Aim of the exercise: Throughout the listing below, copy each line containing "DBMS".

Segment Open

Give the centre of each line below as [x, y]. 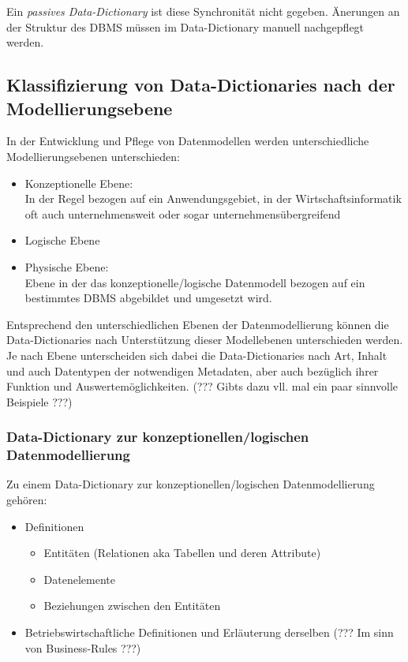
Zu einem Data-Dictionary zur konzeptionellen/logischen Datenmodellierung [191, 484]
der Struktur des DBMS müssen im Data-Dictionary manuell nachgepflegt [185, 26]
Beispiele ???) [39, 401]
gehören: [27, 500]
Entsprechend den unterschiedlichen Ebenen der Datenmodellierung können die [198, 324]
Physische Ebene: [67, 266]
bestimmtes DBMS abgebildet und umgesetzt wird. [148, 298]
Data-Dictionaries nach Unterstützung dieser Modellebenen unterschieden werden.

Segment Closed

Output for this task:
der Struktur des DBMS müssen im Data-Dictionary manuell nachgepflegt [185, 26]
bestimmtes DBMS abgebildet und umgesetzt wird. [148, 298]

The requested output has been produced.